**PROBLEM:**
The entries follow. Copy every line in which "object" appears.

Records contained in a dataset
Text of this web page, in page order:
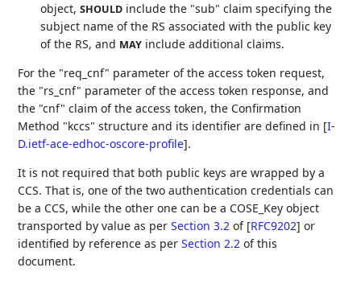
object,SHOULD include the "sub" claim specifying the
subject name of the RS associated with the public key
of the RS, and MAY include additional claims.
For the "req_cnf" parameter of the access token request,
the "rs_cnf" parameter of the access token response, and
the "cnf" claim of the access token, the Confirmation
Method "kccs" structure and its identifier are defined in [I-
D.ietf-ace-edhoc-oscore-profile].
It is not required that both public keys are wrapped by a
CCS. That is, one of the two authentication credentials can
be a CCS, while the other one can be a COSE_Key object
transported by value as perSection 3.2 of [RFC9202] or
identified by reference as perSection 2.2 of this
document.

**TASK RESULT:**
object,SHOULD include the "sub" claim specifying the
be a CCS, while the other one can be a COSE_Key object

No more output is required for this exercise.